This collection was created and is maintained by the Kosovo Oral History Initiative (KOHI). KOHI was founded in 2012 through a collaboration between the Kosovo Women’s Network and Anna Di Lellio, professor at The New School, NY, along with students from the graduate program in International Affairs. The project quickly developed into an independent NGO, which continues collaborations with universities and institutions in the United States and Europe. KOHI is comprised of researchers of various generations, nationalities, and professions, and its mission is to record personal accounts that intersect with Kosovo’s broader history and with world events. These materials include oral interviews with women activists, thus chronicling the history of women’s activism as remembered and interpreted by the activists themselves.
Albanian women in Kosovo have often served more than a mere side role in politics. Even in the most recent past, it is evident that women were present in the underground national movement. Women’s efforts were pivotal in acts of peaceful resistance against the regime through their roles as teachers, doctors, and nurses within the health care institutions in Kosovo, and also contributed as political activists through their efforts as both women’s rights and human rights advocates. Stories collected by KOHI reveal the extraordinary agency of Kosovan women over the past decades, which contradicts perceived ideas of men’s dominance over women. Similar to elsewhere in the world, patriarchy is still hegemonic within Kosovo. Still, Kosovan women have fought for their own rights and the rights of others, and describe their experiences with a passion and dedication that upends stereotypes. Today, women comprise 30 percent of Kosovo’s legislature by law, and Kosovo elected the first female president in the Balkans, Atifete Jahjaga (2011–2016).

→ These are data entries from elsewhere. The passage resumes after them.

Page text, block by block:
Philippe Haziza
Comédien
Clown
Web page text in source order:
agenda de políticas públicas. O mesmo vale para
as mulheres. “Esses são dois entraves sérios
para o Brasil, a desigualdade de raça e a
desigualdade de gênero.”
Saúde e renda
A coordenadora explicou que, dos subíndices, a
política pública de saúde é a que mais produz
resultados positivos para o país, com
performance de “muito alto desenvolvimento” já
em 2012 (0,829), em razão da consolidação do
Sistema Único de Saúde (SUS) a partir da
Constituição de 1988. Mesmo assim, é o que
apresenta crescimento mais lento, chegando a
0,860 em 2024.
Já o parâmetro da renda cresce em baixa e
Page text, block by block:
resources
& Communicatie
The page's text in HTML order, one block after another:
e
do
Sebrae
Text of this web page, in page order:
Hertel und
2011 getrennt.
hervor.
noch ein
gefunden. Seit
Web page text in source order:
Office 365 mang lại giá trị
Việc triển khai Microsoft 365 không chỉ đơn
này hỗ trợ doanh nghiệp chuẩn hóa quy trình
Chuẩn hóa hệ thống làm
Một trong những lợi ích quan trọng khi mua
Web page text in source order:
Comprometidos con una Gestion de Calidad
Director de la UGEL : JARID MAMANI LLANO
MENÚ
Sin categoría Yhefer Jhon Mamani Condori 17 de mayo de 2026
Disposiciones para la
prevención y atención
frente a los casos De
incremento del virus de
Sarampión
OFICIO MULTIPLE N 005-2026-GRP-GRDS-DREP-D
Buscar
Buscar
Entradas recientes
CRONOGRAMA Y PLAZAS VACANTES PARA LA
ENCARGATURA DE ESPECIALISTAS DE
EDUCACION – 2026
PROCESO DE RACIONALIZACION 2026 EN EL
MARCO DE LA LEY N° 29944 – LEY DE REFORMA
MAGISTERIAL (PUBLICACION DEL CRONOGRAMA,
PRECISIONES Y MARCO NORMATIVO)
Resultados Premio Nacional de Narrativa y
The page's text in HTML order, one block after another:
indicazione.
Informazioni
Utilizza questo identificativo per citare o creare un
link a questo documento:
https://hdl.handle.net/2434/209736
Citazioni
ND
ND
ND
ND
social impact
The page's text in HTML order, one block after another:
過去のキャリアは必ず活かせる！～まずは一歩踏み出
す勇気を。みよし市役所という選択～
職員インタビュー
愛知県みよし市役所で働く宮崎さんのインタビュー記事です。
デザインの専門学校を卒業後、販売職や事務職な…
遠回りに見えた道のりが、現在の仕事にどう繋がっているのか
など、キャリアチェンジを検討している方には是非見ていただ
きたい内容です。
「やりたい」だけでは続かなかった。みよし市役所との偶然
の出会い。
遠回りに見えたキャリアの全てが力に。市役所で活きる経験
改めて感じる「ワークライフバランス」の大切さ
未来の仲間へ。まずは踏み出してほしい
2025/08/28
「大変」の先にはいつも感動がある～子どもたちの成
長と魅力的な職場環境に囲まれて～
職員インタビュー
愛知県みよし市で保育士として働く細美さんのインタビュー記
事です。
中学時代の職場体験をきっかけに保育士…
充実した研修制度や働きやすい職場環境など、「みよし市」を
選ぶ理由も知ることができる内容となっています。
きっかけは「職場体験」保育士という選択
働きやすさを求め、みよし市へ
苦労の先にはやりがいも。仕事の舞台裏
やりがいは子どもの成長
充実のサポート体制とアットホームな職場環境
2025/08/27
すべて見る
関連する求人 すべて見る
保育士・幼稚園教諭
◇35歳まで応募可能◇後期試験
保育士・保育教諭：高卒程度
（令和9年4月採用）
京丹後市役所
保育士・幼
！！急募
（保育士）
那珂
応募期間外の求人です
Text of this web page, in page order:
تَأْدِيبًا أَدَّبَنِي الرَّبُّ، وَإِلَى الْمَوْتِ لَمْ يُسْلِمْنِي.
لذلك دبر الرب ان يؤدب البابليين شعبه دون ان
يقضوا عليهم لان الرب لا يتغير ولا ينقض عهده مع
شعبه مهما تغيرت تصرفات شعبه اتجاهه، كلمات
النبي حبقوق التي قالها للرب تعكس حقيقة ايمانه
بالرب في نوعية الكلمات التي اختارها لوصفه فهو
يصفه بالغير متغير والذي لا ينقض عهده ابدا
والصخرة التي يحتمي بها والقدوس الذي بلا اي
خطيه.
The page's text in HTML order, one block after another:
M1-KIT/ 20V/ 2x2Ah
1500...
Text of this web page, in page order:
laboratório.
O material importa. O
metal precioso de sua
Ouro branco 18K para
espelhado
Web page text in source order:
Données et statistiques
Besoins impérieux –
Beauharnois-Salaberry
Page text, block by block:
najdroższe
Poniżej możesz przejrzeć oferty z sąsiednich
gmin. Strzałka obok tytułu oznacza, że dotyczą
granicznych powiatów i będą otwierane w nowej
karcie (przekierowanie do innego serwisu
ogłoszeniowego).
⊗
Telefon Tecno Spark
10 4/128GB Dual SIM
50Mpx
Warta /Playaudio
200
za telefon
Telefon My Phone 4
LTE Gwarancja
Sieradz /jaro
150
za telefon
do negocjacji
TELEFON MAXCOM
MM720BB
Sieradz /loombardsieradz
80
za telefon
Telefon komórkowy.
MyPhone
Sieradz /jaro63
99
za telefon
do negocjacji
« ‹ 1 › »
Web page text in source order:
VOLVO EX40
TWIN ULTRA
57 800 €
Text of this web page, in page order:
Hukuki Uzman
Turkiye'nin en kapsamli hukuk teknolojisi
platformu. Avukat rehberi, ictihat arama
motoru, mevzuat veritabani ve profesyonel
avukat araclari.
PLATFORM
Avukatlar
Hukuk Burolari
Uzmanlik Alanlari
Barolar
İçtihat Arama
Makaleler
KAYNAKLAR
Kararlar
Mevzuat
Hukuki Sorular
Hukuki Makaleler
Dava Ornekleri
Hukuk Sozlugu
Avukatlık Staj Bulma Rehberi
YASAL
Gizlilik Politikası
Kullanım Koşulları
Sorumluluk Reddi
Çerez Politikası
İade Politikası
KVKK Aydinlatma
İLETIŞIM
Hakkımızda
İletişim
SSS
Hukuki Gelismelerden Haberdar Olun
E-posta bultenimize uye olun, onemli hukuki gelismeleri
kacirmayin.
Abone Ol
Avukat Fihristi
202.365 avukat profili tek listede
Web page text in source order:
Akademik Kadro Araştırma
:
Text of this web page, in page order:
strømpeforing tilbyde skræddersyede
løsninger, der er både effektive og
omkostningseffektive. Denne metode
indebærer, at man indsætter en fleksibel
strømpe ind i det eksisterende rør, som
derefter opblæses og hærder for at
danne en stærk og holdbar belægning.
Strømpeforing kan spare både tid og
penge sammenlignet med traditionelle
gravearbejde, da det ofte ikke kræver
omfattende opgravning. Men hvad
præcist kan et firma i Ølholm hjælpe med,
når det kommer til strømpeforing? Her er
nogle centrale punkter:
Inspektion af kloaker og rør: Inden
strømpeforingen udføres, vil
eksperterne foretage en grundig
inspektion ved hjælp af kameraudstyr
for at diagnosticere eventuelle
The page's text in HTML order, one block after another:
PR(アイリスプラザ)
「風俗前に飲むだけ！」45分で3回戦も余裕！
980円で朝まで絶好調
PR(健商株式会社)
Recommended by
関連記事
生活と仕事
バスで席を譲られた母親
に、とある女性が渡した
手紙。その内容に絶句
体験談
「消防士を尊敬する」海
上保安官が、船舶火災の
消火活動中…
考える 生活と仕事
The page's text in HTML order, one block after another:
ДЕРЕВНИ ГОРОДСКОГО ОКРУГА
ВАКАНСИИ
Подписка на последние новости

Whether engaged in protests against the regime, in campaigns to promote girls’ literacy, in nationalist movements, in acts of resistance against Milošević, or in the fight for women’s rights across ethnic divisions, women have provided vivid personal accounts that intersect with the broader historical events of the time. The oral interviews in the collection have a biographical structure because they focus on the personal lives of interviewees. Interviews in the Women’s Activism in Kosovo collection track the lives of the women involved in women’s emancipation projects in Yugoslavia after World War II, Ilegalja [Underground Movement], and peace activism efforts in the 1990s.
As forms of activism, pamphlets, newspapers, self-help groups, and women’s own forces of persuasion and creativity were used. Many activists created NGOs (like that of Drita Vukshinaj for people with disabilities, and Vjosa Dobruna’s Center for the Protection of Women and Children). Many women served as activists without outside assistance or financial support from donors.